==== Records for processing ====

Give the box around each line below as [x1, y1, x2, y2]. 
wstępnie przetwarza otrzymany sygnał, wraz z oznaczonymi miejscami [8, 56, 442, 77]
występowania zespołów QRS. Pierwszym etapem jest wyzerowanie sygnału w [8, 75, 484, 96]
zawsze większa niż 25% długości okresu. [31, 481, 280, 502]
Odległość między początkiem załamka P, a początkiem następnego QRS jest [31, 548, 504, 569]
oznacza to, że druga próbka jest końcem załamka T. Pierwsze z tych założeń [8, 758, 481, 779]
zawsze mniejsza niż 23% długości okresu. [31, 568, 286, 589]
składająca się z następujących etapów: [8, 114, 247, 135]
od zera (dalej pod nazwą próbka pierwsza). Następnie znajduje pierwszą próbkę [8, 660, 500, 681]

====
==== Records for processing ====

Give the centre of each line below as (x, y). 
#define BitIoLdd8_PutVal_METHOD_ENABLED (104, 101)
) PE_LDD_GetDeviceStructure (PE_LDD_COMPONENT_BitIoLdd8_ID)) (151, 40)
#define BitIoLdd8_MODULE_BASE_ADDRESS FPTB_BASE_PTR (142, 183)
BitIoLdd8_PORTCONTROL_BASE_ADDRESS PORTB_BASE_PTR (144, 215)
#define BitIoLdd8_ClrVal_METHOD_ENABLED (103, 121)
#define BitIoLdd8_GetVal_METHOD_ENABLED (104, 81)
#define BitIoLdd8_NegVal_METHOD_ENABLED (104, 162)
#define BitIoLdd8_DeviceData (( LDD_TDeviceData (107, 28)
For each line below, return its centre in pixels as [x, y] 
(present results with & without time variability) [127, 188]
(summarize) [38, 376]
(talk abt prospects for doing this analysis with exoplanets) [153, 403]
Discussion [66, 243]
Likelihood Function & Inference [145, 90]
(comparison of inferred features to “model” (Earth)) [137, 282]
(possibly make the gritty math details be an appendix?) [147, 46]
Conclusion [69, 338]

====

## Exercise prompt
Output the lines above between the one holding "Give the box" and the one holding "od zera (dalej", inclusive, with nothing before or after them.

## Output of the task
Give the box around each line below as [x1, y1, x2, y2]. 
wstępnie przetwarza otrzymany sygnał, wraz z oznaczonymi miejscami [8, 56, 442, 77]
występowania zespołów QRS. Pierwszym etapem jest wyzerowanie sygnału w [8, 75, 484, 96]
zawsze większa niż 25% długości okresu. [31, 481, 280, 502]
Odległość między początkiem załamka P, a początkiem następnego QRS jest [31, 548, 504, 569]
oznacza to, że druga próbka jest końcem załamka T. Pierwsze z tych założeń [8, 758, 481, 779]
zawsze mniejsza niż 23% długości okresu. [31, 568, 286, 589]
składająca się z następujących etapów: [8, 114, 247, 135]
od zera (dalej pod nazwą próbka pierwsza). Następnie znajduje pierwszą próbkę [8, 660, 500, 681]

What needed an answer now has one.